One of my resolutions for 2009 is simply to keep a record of every book I read this year. I like to keep resolutions simple and easy to achieve! These are two recent food-related reads you might want to pick up.

Trail of Crumbs, by Kim Sunée, chronicles the author's abandonment at three years old in Korea, subsequent adoption by American parents, a childhood in New Orleans, and several adult years spent in various European locales. While I felt that Sunée failed to explore the depth of her feelings of being ostracized and homeless, and tended to skimp on dialogue, the images, emotions, and the sense of setting she creates are powerful. Most importantly, the emphasis on food in this memoir is indespensable. Almost every chapter is followed by a recipe. Her Louisiana days are filled with the Cajun masterpieces of her grandfather, school in Sweden evokes memories of warm winter dinners, her accounts of Paris cafes and luxurious, home-cooked meals in Provence define her time in France, and, in exploring her origins, she turns to Korean cuisine, fumbling through recipes with no heritage behind them.

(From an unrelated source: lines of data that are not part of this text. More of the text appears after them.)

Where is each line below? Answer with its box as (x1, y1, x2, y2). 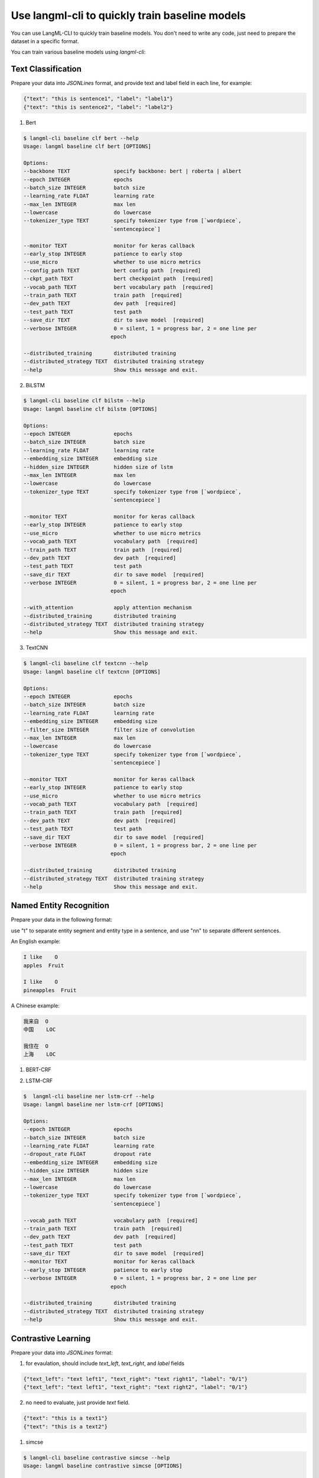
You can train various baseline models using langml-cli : (11, 48, 146, 56)
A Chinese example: (11, 1002, 60, 1009)
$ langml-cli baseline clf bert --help (23, 135, 139, 141)
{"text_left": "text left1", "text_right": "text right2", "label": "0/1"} (23, 1384, 248, 1391)
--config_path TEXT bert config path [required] (23, 267, 201, 274)
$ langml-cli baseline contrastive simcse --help (23, 1454, 170, 1461)
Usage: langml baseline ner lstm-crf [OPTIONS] (23, 1101, 164, 1108)
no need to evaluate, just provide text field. (25, 1399, 130, 1406)
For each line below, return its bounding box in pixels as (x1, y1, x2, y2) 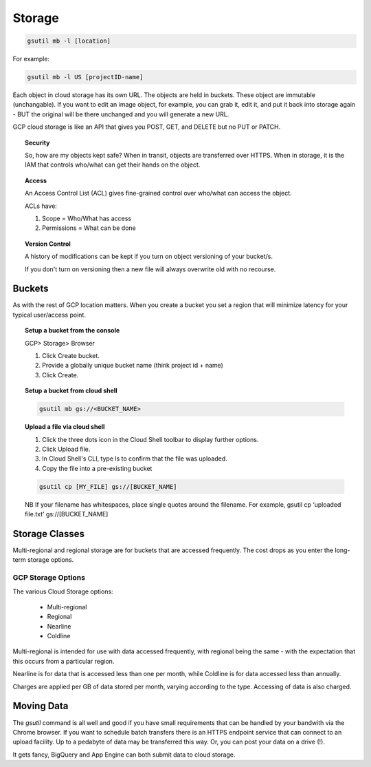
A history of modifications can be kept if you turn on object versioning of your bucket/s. (25, 252, 273, 261)
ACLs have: (25, 202, 58, 210)
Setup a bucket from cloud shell (25, 386, 117, 395)
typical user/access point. (12, 311, 86, 319)
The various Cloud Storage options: (12, 587, 113, 596)
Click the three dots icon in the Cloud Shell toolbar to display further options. (42, 435, 259, 443)
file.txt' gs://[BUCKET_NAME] (25, 510, 109, 518)
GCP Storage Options (12, 573, 86, 582)
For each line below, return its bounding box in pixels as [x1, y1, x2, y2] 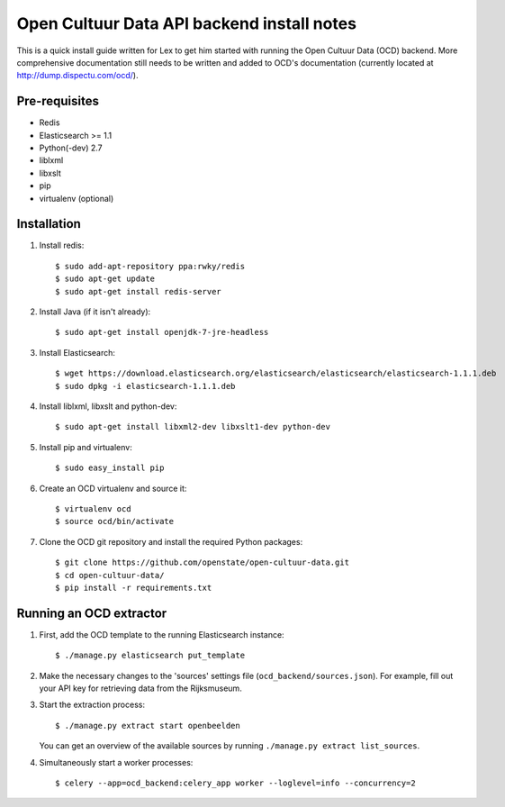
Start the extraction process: [39, 699, 146, 711]
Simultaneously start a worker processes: [39, 757, 194, 767]
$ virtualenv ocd [55, 503, 131, 513]
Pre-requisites [16, 94, 99, 109]
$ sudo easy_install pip [55, 463, 165, 473]
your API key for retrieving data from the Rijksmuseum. [39, 683, 242, 694]
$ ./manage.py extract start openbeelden [55, 721, 240, 730]
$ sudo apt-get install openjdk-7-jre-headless [55, 327, 269, 338]
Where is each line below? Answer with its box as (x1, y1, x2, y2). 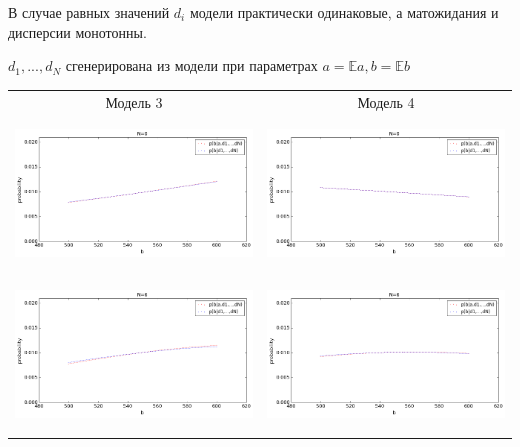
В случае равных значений (8, 2, 170, 22)
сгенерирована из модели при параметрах (65, 55, 318, 76)
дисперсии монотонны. (8, 21, 147, 42)
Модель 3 (105, 91, 163, 112)
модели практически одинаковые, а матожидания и (189, 2, 499, 22)
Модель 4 (357, 91, 415, 112)
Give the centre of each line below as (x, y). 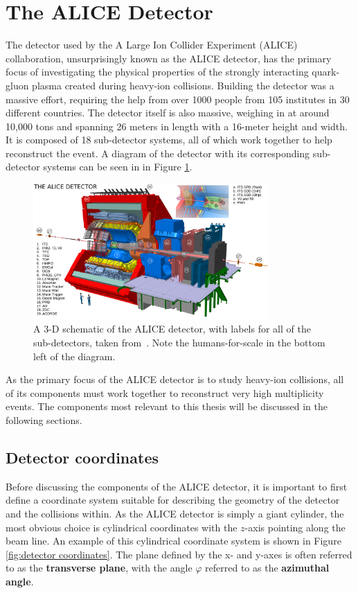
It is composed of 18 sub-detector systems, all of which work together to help (169, 140)
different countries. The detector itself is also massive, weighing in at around (168, 113)
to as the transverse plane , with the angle (99, 568)
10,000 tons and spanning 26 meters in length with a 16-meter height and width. (177, 126)
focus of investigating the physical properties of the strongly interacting (157, 72)
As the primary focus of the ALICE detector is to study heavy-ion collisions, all (175, 379)
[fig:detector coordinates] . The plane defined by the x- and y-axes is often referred (179, 554)
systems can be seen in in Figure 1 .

The account ends abruptly, after several romances have died and Sunée feels a new chapter in her life has begun. As the author is only in her thirties, I find this more acceptable and less jarring than some readers. However, if you prefer resolutions, in any sense, this is a decidedly disappointing read.

Another, more inspiring food memoir is Diana Abu-Jaber's The Language of Baklava. Born to an American mother and a Jordanian father, Abu-Jaber spent her childhood in both countries, and details the influence these experiences, as well as her family members and friends from both cultures, had on her life, gastronomically and otherwise. As with Sunée's memoir, The Language of Baklava is punctuated with recipes, ranging across the culinary spectrum. I found I preferred this book, however, for its sense of family as it relates to food, a concept to which I find it infinitely easier to relate.

As a child, Abu-Jaber bakes with her Jordanian aunts, eats the meat her uncles have slaughtered, visits her midwesternly sensible American grandmother, and marvels at the many delights food has to offer. She battles with her father, whose traditional values and longing for Bedouin culture drive him to uproot Abu-Jaber and her family several times. There is a longing for home, for several cultures at once, for a place to call one's own, here, but unlike Sunée, Abu-Jaber finds peace in this tug-of-war, perhaps because she can concretely identify her roots. She somehow resolves, or at least comes to term with, the struggles of her youth and adolescence.

While the majority of my reading is fiction, I've found that lately I'm craving the truth that accompanies memoirs like these; the contents may be adapted to serve a purpose, but there is undisputable reality in the lives of these authors. Unless you're reading James Frey, I guess.

Anyway, I'll keep you updated on any other food memoirs (or other reads) I discover!

1 comment:

Nabila Widianti said...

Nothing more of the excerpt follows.